#### Entries shown ####

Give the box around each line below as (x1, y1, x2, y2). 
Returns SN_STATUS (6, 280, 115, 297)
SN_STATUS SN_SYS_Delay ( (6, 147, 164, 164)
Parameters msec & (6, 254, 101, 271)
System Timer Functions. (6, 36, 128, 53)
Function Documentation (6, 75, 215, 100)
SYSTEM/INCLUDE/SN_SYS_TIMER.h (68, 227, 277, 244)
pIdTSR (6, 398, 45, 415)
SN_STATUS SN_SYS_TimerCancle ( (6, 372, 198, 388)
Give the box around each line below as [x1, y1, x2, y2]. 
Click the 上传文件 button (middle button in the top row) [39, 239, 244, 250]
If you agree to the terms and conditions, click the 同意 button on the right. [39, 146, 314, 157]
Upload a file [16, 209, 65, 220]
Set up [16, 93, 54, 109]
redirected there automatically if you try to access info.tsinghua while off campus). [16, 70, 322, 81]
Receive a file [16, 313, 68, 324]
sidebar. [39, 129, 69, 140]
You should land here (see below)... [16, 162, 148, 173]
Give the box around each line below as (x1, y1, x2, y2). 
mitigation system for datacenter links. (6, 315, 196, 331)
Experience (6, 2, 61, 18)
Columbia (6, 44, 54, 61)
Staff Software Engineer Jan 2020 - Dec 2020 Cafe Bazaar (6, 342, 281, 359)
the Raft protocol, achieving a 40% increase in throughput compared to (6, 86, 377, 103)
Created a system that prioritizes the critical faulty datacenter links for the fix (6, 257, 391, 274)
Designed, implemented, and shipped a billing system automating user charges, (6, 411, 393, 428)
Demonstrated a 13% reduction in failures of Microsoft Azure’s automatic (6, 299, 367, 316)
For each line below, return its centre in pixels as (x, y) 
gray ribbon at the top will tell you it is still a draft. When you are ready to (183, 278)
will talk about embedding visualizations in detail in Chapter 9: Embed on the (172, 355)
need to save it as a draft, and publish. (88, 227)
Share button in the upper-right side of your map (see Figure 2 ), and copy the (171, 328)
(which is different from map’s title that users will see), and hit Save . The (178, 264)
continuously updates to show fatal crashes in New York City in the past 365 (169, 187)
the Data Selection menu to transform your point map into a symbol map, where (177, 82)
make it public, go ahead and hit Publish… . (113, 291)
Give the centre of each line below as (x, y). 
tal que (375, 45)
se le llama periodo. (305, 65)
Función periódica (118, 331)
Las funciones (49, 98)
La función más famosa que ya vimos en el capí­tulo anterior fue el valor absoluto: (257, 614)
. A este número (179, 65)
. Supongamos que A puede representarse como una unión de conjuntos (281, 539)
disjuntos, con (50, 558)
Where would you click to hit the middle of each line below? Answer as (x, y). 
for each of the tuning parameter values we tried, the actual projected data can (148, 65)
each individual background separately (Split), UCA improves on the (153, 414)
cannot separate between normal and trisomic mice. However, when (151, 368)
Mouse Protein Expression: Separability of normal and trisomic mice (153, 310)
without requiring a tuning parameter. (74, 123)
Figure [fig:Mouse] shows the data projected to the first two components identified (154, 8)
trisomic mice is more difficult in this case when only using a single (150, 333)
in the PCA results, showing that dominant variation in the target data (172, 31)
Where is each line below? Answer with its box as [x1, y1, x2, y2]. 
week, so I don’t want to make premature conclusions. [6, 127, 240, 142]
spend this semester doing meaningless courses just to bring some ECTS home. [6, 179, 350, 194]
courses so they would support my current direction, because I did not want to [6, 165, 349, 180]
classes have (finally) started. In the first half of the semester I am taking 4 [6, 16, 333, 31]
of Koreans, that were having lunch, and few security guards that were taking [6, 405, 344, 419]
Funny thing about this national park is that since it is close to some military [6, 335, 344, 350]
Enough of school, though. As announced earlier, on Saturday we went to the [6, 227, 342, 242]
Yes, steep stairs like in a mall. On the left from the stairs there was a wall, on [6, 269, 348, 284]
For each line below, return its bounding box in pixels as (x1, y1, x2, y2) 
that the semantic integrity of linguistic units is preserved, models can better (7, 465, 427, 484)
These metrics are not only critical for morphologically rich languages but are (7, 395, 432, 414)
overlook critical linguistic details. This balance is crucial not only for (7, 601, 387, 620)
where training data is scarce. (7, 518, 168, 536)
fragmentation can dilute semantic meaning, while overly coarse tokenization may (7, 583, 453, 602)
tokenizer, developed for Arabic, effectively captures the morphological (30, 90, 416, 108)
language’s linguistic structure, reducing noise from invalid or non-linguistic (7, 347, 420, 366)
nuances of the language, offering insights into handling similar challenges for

####

What you need to do:
Produce an exact copy of each line from the one holding "of Koreans, that" through the last line of the records, both included, and nothing more.

Response box:
of Koreans, that were having lunch, and few security guards that were taking [6, 405, 344, 419]
Funny thing about this national park is that since it is close to some military [6, 335, 344, 350]
Enough of school, though. As announced earlier, on Saturday we went to the [6, 227, 342, 242]
Yes, steep stairs like in a mall. On the left from the stairs there was a wall, on [6, 269, 348, 284]
For each line below, return its bounding box in pixels as (x1, y1, x2, y2) 
that the semantic integrity of linguistic units is preserved, models can better (7, 465, 427, 484)
These metrics are not only critical for morphologically rich languages but are (7, 395, 432, 414)
overlook critical linguistic details. This balance is crucial not only for (7, 601, 387, 620)
where training data is scarce. (7, 518, 168, 536)
fragmentation can dilute semantic meaning, while overly coarse tokenization may (7, 583, 453, 602)
tokenizer, developed for Arabic, effectively captures the morphological (30, 90, 416, 108)
language’s linguistic structure, reducing noise from invalid or non-linguistic (7, 347, 420, 366)
nuances of the language, offering insights into handling similar challenges for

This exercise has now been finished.